Directions for this task: Each line of data below is to be returned exactly, leaving out any picture.

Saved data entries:
>>

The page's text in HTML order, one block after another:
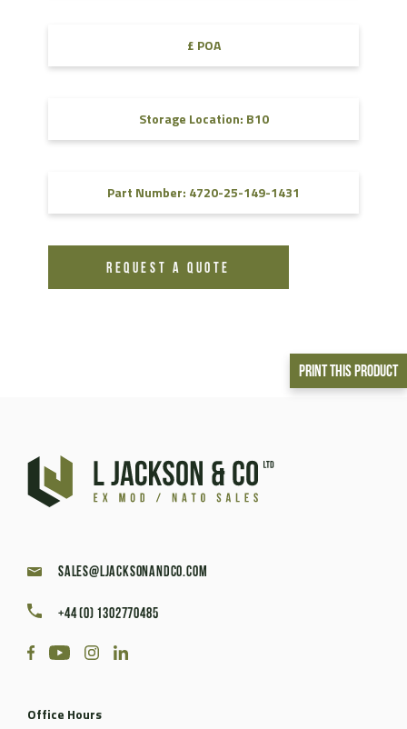
Print This Product
£ POA
Storage Location: B10
Part Number: 4720-25-149-1431
REQUEST A QUOTE
sales@ljacksonandco.com
+44 (0) 1302770485
Office Hours

<<

Answer space:
The page's text in HTML order, one block after another:
Print This Product
£ POA
Storage Location: B10
Part Number: 4720-25-149-1431
REQUEST A QUOTE
sales@ljacksonandco.com
+44 (0) 1302770485
Office Hours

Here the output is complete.